THE DATA>
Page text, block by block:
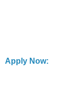
Apply Now:
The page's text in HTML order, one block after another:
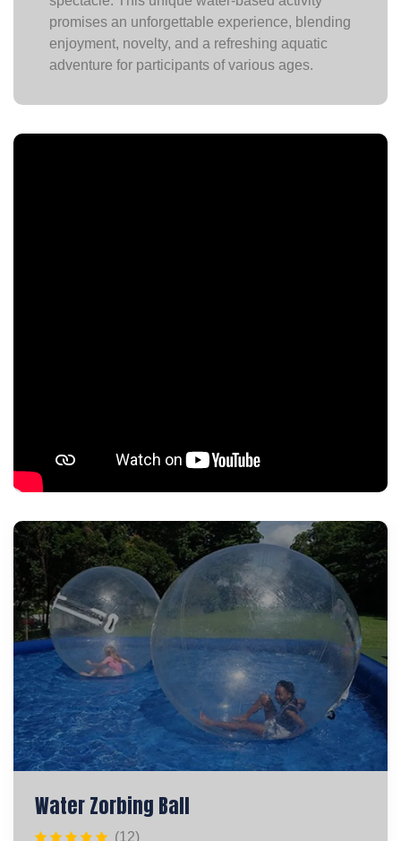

EXERCISE AIM>
Except for the pictures, write the data out exactly.

RESPONSE AREA>
Page text, block by block:
Apply Now:
The page's text in HTML order, one block after another:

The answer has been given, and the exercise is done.